Saved data entries

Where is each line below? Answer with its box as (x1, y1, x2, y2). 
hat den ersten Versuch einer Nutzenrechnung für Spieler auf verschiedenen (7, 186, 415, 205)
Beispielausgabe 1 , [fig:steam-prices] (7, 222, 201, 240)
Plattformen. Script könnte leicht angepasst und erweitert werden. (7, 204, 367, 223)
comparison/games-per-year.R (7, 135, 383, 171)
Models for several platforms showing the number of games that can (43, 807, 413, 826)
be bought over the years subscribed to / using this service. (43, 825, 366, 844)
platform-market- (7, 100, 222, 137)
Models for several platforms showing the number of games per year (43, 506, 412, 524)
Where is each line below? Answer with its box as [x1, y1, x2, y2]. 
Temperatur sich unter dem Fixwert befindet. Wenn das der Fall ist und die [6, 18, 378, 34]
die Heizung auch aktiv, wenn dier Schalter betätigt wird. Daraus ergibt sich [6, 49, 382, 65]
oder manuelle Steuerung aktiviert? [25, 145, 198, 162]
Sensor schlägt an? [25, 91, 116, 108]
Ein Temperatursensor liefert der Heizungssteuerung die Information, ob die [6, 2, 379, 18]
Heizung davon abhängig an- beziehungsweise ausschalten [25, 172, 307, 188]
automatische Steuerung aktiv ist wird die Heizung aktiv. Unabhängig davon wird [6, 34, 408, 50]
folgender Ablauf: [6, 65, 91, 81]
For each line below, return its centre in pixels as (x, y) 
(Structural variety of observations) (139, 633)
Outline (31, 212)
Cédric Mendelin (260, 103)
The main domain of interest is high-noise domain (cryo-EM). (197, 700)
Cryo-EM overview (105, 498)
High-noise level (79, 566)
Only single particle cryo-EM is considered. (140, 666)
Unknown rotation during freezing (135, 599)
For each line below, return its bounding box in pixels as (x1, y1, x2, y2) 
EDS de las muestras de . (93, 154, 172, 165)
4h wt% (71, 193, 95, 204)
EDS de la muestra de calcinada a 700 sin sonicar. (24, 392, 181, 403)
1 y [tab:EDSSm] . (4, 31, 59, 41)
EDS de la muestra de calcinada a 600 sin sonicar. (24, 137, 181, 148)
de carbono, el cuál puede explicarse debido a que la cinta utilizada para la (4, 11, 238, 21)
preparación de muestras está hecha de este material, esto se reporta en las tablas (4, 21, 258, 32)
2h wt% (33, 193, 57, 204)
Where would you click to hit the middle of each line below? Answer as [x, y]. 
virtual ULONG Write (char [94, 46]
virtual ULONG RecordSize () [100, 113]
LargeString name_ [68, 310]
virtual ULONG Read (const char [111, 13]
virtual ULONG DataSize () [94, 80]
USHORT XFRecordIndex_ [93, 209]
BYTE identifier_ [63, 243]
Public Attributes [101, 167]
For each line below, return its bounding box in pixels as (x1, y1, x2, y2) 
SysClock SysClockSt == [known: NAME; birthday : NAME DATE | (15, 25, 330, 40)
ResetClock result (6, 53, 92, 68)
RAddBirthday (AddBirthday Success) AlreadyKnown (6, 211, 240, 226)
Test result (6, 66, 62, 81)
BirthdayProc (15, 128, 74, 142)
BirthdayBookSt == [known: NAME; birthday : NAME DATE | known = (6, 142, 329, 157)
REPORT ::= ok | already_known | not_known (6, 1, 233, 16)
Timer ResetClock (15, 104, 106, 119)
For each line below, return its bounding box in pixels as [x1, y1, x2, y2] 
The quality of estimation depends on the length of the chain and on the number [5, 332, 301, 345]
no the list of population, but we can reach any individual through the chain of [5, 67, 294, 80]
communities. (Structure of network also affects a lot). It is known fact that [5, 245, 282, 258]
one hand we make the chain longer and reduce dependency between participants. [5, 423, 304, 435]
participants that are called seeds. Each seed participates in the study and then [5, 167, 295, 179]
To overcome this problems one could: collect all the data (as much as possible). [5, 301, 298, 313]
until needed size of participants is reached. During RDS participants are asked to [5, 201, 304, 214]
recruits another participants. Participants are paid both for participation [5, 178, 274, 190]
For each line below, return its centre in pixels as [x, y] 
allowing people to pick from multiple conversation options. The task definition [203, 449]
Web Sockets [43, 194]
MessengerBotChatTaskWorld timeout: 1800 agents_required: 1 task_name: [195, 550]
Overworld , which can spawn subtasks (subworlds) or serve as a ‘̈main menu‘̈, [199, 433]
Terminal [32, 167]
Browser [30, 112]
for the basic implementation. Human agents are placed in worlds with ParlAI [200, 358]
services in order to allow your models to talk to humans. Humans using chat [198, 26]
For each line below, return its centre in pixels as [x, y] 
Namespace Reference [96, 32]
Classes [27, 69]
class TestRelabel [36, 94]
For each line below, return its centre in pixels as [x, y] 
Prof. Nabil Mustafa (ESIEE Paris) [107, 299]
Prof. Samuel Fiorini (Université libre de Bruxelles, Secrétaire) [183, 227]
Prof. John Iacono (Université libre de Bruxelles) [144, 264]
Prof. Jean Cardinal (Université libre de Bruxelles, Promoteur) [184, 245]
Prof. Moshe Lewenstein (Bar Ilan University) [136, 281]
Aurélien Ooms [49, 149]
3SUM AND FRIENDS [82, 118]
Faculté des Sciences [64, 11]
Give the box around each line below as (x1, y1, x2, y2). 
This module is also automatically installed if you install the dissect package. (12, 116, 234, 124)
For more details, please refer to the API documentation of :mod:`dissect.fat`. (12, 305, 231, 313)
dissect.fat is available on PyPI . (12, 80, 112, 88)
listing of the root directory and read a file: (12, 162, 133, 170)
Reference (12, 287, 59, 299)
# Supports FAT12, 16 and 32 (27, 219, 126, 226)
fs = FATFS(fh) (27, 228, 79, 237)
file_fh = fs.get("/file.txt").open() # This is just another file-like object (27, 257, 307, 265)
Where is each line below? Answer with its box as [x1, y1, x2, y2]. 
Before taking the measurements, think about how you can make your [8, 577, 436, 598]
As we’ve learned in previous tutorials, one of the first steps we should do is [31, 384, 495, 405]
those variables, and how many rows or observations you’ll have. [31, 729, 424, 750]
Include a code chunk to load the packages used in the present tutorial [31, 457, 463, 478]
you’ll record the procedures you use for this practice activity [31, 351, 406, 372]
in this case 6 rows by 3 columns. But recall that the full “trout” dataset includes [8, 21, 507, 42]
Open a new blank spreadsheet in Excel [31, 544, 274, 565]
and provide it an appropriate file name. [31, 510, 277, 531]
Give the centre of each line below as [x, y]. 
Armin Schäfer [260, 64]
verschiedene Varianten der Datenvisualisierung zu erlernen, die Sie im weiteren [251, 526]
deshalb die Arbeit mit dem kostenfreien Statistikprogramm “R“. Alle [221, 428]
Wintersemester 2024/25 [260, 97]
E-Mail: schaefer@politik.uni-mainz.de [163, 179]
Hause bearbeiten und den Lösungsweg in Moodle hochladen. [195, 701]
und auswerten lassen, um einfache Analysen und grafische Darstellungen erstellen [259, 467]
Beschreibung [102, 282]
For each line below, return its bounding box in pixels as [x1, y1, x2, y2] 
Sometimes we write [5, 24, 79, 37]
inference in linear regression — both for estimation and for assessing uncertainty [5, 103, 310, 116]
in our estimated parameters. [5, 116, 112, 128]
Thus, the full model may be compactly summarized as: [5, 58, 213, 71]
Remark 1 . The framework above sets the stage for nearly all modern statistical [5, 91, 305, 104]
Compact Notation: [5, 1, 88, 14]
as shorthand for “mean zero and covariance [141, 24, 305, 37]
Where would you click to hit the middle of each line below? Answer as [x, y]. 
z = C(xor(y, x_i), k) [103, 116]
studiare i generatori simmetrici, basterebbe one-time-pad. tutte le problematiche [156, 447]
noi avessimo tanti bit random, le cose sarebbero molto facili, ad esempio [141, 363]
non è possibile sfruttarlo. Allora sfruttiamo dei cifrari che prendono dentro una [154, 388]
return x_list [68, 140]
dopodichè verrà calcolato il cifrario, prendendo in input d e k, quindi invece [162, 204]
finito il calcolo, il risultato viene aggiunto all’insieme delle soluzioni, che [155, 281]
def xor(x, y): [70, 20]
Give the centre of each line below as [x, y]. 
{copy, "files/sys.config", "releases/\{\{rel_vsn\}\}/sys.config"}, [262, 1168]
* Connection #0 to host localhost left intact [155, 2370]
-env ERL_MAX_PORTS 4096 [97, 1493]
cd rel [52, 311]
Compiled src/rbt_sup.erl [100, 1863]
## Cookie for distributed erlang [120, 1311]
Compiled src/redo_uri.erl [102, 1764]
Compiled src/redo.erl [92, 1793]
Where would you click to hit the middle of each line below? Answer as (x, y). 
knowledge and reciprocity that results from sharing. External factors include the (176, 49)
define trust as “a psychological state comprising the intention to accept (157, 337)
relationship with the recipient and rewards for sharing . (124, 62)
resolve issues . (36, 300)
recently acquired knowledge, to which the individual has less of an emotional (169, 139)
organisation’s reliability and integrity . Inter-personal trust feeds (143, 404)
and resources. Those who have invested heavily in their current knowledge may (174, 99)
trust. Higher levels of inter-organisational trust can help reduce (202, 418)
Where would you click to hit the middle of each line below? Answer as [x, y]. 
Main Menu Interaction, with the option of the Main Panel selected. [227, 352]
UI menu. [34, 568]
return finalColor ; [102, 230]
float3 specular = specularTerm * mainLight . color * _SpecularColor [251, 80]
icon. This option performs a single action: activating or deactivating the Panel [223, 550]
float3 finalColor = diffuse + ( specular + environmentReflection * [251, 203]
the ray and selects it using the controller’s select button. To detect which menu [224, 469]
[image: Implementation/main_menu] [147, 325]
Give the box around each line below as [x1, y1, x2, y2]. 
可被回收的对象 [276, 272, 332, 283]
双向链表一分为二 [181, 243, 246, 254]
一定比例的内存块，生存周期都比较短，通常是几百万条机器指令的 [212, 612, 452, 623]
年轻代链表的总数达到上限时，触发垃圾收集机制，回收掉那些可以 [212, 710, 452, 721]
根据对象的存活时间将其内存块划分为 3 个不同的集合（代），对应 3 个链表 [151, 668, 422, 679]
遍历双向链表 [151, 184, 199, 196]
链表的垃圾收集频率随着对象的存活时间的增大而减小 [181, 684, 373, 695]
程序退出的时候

WHAT YOU HAVE TO DO:
Restate word for word only the lines above from the line containing "in our estimated" to the line containing "as shorthand for", both of them included.

TASK ANSWER:
in our estimated parameters. [5, 116, 112, 128]
Thus, the full model may be compactly summarized as: [5, 58, 213, 71]
Remark 1 . The framework above sets the stage for nearly all modern statistical [5, 91, 305, 104]
Compact Notation: [5, 1, 88, 14]
as shorthand for “mean zero and covariance [141, 24, 305, 37]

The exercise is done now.